Studies performed in a mouse model of gastroesophageal reflux showed upregulation of inflammatory-related genes, especially NF-κB target genes (matrix metalloproteinases-3 and -9, IL-1β, IL-6, and IL-8) [3]. To our knowledge, these matrix metalloproteinases have not been studied in GERD in humans.

Recently Bonfiglio et al. [7] provided evidence for 30 independent loci that are involved in molecular pathways with biological relevance to the pathophysiology of GERD. This study proposed initial insights into the genetic background of GERD, which was further supported by genome wide association study (GWAS) analyses that showed that GERD, Barrett’s esophagus and esophageal adenocarcinoma exhibit substantial overlap in terms of genetic etiology. Despite being one of the most frequent pathologies in gastroenterology, there are still gaps in knowledge on pathophysiology to explain why a patient presents a certain phenotype. Genetics could play a role in explaining the presence of lesions in certain phenotypes.

Advances in discovery of new pathways involved in the etiopathogenesis of GERD highlight the crucial role of regulation of local inflammatory responses.

The aim of the present study was to characterize critical genes involved in the immune response of GERD in each endoscopic phenotype and to assess potential differences in gene expression in the non-erosive endoscopic phenotype based on esophageal acid exposure time.

Selection of GERD patients

This is a cross-sectional study of patients with typical symptoms of gastroesophageal reflux disease (heartburn, regurgitation). This research was performed at the Department of Gastroenterology and Endoscopy at Instituto Nacional de Ciencias Médicas y Nutrición Salvador Zubirán (INCMNSZ). All patients who agreed to participate were subjected to superior endoscopy (already referred by their treating physician for this study) and were classified into 3 groups based on the endoscopy findings: BE (short segment < 3 cm, long segment > 3 cm), EE (Los Angeles Classification) and NERD. The last group was subclassified into abnormal acid exposure (AAE) or normal acid exposure (NAE) according to 24-h pH monitoring study results.

Selection criteria for patients with GERD included typical symptoms (heartburn and/or regurgitation) at least once a week for at least 1 year. Subjects were older than 18 years of age and included both genders. All of the subjects agreed to participate in the study by signing a consent form. The control group included patients with dyspepsia who at the time of their endoscopy presented a macroscopically gastric mucosa without lesions. The pH monitoring study results for control patients were subsequently negative for abnormal esophageal exposure to acid reflux.
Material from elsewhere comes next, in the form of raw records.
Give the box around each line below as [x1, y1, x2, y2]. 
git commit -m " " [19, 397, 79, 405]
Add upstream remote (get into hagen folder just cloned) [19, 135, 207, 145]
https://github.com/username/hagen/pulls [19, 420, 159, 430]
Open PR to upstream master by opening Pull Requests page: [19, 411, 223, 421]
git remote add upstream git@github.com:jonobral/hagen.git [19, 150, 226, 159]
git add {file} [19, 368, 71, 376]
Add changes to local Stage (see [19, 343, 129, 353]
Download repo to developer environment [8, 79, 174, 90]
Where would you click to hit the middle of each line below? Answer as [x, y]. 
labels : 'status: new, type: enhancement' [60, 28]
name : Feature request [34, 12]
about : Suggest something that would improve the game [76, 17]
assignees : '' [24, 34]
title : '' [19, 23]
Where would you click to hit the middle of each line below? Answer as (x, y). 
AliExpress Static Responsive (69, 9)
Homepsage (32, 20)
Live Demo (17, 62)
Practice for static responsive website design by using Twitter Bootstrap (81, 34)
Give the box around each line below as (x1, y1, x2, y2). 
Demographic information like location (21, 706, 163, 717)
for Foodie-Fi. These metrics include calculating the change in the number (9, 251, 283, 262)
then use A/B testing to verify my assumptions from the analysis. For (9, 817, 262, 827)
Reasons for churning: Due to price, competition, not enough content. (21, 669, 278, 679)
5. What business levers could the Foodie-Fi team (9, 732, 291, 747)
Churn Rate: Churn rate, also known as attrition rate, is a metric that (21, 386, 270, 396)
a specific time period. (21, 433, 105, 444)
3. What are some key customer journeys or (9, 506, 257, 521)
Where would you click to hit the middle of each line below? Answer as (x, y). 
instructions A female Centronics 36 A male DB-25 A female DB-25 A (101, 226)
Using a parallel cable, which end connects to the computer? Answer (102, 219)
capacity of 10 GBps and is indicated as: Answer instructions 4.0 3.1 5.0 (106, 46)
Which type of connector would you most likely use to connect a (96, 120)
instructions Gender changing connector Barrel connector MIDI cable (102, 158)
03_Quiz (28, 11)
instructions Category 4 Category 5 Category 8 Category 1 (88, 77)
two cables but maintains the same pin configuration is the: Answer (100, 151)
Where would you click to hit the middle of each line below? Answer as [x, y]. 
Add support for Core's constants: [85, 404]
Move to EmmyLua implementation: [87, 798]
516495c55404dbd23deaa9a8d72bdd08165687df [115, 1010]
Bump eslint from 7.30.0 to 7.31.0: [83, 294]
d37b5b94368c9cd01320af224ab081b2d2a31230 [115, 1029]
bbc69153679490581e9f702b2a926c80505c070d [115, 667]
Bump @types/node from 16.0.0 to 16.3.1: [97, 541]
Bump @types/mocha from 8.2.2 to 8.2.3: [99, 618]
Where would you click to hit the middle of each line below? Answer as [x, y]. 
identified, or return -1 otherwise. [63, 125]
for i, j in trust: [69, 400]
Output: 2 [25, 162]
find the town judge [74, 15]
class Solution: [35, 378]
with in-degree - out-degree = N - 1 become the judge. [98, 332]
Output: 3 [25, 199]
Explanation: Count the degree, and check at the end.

All groups underwent biopsies of esophageal mucosa during the endoscopic procedure. If lesions were found (BE, EE), two biopsies were obtained: one from the injured region (BE, EE) and another from the adjacent mucosa without injury that was 5 cm above the esophageal mucosal junction when it was free of injured mucosa. If no lesions were found, a biopsy of the esophageal mucosa was obtained 5 cm above the esophageal mucosal junction (one biopsy for the non-erosive endoscopic phenotype and control group).

Prior to endoscopy, patients who did not present erosions underwent a pH monitoring study for classification according to the level of acid exposure in the esophagus. A 24-h esophageal pH monitoring study with a 1-sensor catheter (GeroFlex, Alpine Biomed, Fountain Valley CA, EU) placed 5 cm above the lower esophageal sphincter, which was located by esophageal manometry, was performed. A portable recording device (Digitrapper, Medtronic, Parkway, Minneapolis, MN, USA) was used. The pH monitoring study was performed when the patient was off proton pump inhibitors. These patients were subsequently subclassified with esophageal abnormal acid exposure (AAE) (presence of abnormal acid reflux) and esophageal normal acid exposure (NAE). Symptom analysis was not considered for the purposes of this study. According to the results of the percentage of exposure time at pH < 4, patients were classified as AAE (exposure time percentage > 4.2%) or NAE (percentage of exposure time < 4.2%).

Operational definitions

BE: Patients with long segment (> 3 cm) and short segments (< 3 cm) of the epithelial column located between the upper border of the gastric folds and the proximal part of the Z line and the presence of intestinal metaplasia was histopathologically confirmed in biopsies of the Barrett epithelium segment.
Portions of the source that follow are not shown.